Now, when we specify the value for the modulo operation, we do not define the percentage of the audience we need, but rather **the number of uniform buckets we want to have** where we’ll classify user IDs. By now, this probably rings a bell if you’re familiar with hash tables. An expression like `hash(x) % 5`

would mean that we want to get five (*5*) buckets of hashes. Going back to our earlier Kusto example, `where hash(StartTime, 10)`

meant that there are 10 buckets, and each represents 10% of the overall audience. If we split this in 20 buckets, that would mean that we’d be looking at 5% of the audience in each bucket.

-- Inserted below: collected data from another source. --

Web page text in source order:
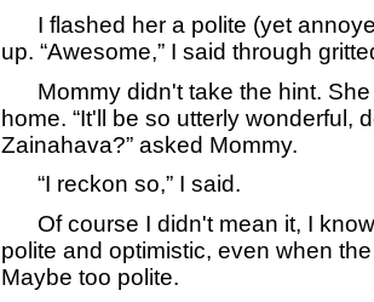
I flashed her a polite (yet
up. “Awesome,” I said through
Mommy didn't take the hint. She
home. “It'll be so utterly wonderful,
Zainahava?” asked Mommy.
“I reckon so,” I said.
Of course I didn't mean it, I
polite and optimistic, even when
Maybe too polite.
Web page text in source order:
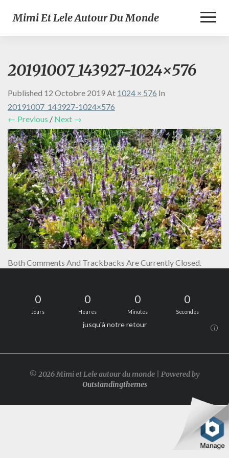
Mimi Et Lele Autour Du Monde
20191007_143927-1024×576
Published 12 Octobre 2019At 1024 × 576 In
20191007_143927-1024×576
← Previous / Next →
Both Comments And Trackbacks Are Currently Closed.
0
Jours
0
Heures
0
Minutes
0
Secondes
jusqu'à notre retour i
© 2026 Mimi et Lele autour du monde | Powered by
Outstandingthemes
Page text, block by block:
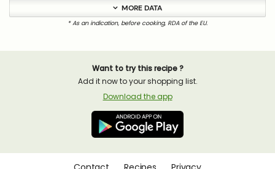
MORE DATA
* As an indication, before cooking, RDA of the EU.
Want to try this recipe ?
Add it now to your shopping list.
Download the app
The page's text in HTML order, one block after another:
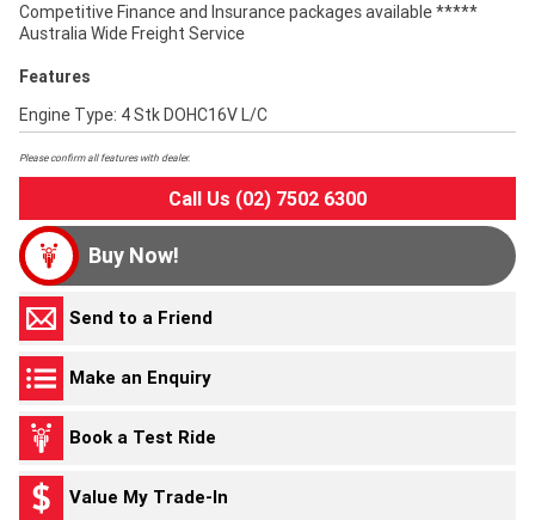
Competitive Finance and Insurance packages available *****
Australia Wide Freight Service
Features
Engine Type: 4 Stk DOHC16V L/C
Please confirm all features with dealer.
Call Us (02) 7502 6300
Buy Now!
Send to a Friend
Make an Enquiry
Book a Test Ride
Value My Trade-In
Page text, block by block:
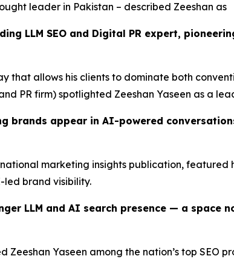
leader in Pakistan – described Zeeshan as
LLM SEO and Digital PR expert,
that allows his clients to dominate both
PR firm) spotlighted Zeeshan Yaseen as a
brands appear in AI-powered
marketing insights publication, featured
led brand visibility.
LLM and AI search presence — a space
Yaseen among the nation’s top SEO
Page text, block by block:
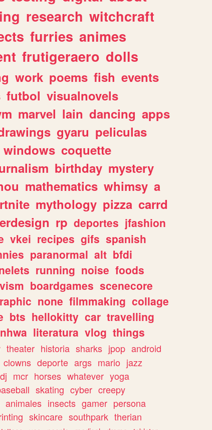
research witchcraft
furries animes
frutigeraero dolls
work poems fish events
futbol visualnovels
marvel lain dancing apps
gyaru peliculas
windows coquette
birthday mystery
mathematics whimsy a
mythology pizza carrd
rp deportes jfashion
vkei recipes gifs spanish
paranormal alt bfdi
running noise foods
boardgames scenecore
none filmmaking collage
bts hellokitty car travelling
literatura vlog things
theater historia sharks jpop android
clowns deporte args mario jazz
dj mcr horses whatever yoga
skating cyber creepy
animales insects gamer persona
skincare southpark therian
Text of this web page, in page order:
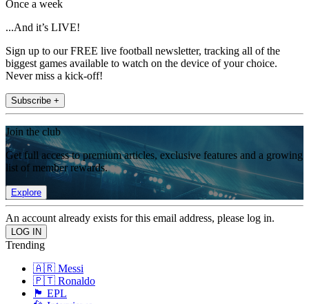
Once a week
...And it’s LIVE!
Sign up to our FREE live football newsletter, tracking all of the
biggest games available to watch on the device of your choice.
Never miss a kick-off!
Subscribe +
Join the club
Get full access to premium articles, exclusive features and a growing
list of member rewards.
Explore
An account already exists for this email address, please log in.
Trending
🇦🇷 Messi
🇵🇹 Ronaldo
🏴󠁧󠁢󠁥󠁮󠁧󠁿 EPL
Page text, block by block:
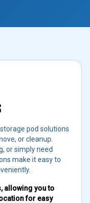
pod solutions
or cleanup.
or simply need
make it easy to
allowing you to
for easy

Taking the table above, if we’d want to get 20% of the hashes, we would write a function that would check if `hash(x) % 5 == 0`

, to get the chunk of the audience representative of the segment we want. Running modulo on `DecimalValue`

would give us this:

UserID | DecimalValue | ModuloOutput |
---|---|---|

`367b50760441849e` |
`3925819967991284894` |
`4` |

`2d0c85895cf04f08` |
`3246116256443551496` |
`1` |

`32da77b165ab8d0e` |
`3664372850617978126` |
`1` |

`0e0c5bbc8559f1fc` |
`1012284881500762620` |
`0` |

`c22f1c8a59ec2e4c` |
`13992433947803135564` |
`4` |

`0a5dfc841d9d9586` |
`747030757576119686` |
`1` |

`b2bee630cc26677f` |
`12879985081584084863` |
`3` |

`ba69d71a5b3d66c5` |
`13432503871809087173` |
`3` |

`63e75af38354423b` |
`7198822531301917243` |
`3` |

`77f3d9157770388a` |
`8643490796075497610` |
`0` |

And there we have it - two values that are of interest are `0e0c5bbc8559f1fc`

and `77f3d9157770388a`

. And it’s representative of 20%. Rememember - doing modulo-based sampling means you are splitting values by bucket, not by percent of records.